What is expected ▸ For the listing below, the answer is an exact retyping of the lines from the one with "and Fuel (15, 169, 51, 181)" through the one with "incorporating one of", both included, without pictures.

Records for processing ▸

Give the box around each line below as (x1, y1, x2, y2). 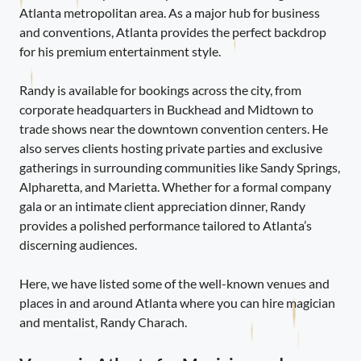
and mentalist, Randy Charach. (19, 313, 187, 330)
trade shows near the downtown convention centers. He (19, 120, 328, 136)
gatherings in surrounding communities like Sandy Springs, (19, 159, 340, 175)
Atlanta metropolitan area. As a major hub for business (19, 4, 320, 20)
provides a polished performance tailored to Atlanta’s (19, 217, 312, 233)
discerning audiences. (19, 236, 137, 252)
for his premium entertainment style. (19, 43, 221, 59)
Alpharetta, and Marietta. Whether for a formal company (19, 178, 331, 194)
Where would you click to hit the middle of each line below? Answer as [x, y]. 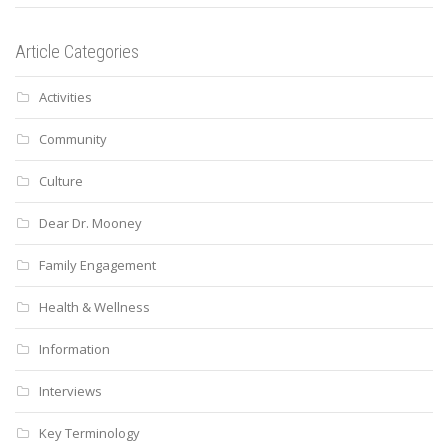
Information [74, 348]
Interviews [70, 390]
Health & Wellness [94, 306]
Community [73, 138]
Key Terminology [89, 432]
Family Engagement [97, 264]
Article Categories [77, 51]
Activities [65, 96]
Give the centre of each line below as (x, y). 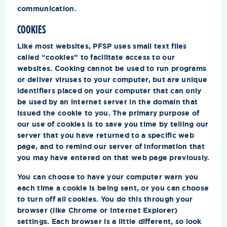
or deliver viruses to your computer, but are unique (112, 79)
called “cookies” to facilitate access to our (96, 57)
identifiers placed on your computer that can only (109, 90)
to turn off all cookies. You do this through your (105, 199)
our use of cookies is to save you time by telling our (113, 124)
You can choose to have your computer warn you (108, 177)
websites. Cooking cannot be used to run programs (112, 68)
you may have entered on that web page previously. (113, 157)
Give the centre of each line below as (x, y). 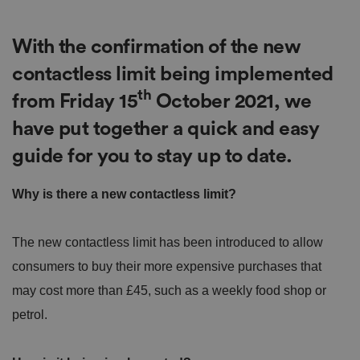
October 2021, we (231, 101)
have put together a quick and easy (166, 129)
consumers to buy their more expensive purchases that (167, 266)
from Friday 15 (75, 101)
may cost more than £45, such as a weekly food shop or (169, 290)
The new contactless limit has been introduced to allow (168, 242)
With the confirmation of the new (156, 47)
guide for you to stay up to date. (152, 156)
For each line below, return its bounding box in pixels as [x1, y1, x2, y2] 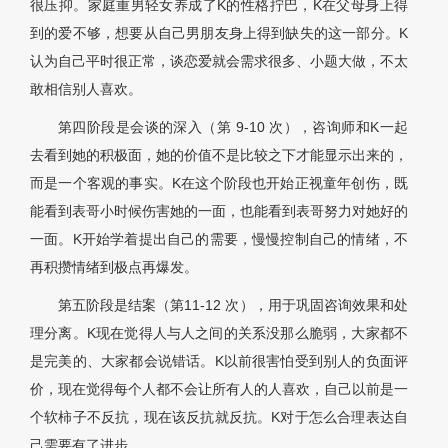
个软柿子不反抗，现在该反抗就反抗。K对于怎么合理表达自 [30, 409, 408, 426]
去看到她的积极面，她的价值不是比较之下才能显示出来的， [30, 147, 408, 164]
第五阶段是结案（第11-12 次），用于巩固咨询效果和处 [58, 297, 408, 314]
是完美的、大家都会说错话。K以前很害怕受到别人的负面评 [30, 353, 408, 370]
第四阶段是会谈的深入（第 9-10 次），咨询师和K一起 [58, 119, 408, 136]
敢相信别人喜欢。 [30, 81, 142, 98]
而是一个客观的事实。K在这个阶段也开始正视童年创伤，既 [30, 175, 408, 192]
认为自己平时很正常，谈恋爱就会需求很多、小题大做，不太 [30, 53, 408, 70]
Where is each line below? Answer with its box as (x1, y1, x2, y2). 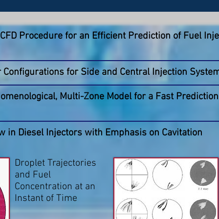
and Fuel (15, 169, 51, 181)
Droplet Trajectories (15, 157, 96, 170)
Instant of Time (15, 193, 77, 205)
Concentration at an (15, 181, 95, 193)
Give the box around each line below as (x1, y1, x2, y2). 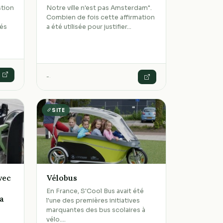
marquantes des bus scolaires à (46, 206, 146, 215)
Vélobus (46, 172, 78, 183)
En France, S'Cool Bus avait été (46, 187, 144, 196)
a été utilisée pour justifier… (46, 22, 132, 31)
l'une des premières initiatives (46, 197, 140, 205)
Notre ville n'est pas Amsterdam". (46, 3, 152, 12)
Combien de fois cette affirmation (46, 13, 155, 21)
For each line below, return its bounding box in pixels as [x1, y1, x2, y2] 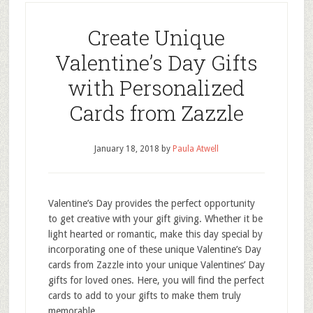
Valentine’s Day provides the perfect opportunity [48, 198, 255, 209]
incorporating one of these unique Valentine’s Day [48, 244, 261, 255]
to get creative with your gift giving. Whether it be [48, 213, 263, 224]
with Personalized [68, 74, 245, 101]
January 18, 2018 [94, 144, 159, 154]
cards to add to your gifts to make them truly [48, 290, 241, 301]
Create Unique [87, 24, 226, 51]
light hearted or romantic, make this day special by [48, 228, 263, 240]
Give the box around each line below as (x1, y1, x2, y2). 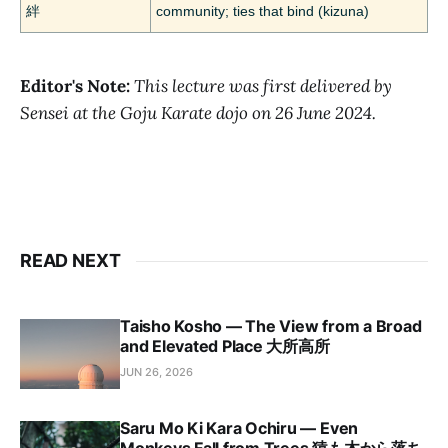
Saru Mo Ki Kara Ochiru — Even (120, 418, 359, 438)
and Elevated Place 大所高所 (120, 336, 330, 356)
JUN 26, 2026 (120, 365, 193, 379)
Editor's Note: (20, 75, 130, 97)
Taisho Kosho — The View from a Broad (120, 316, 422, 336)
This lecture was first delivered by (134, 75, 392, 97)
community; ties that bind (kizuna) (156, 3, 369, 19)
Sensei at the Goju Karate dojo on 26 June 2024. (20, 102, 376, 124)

Solution to this problem ▸
and Fuel (15, 169, 51, 181)
Droplet Trajectories (15, 157, 96, 170)
Instant of Time (15, 193, 77, 205)
Concentration at an (15, 181, 95, 193)
Give the box around each line below as (x1, y1, x2, y2). 
marquantes des bus scolaires à (46, 206, 146, 215)
Vélobus (46, 172, 78, 183)
En France, S'Cool Bus avait été (46, 187, 144, 196)
a été utilisée pour justifier… (46, 22, 132, 31)
l'une des premières initiatives (46, 197, 140, 205)
Notre ville n'est pas Amsterdam". (46, 3, 152, 12)
Combien de fois cette affirmation (46, 13, 155, 21)
For each line below, return its bounding box in pixels as [x1, y1, x2, y2] 
Valentine’s Day provides the perfect opportunity [48, 198, 255, 209]
incorporating one of these unique Valentine’s Day [48, 244, 261, 255]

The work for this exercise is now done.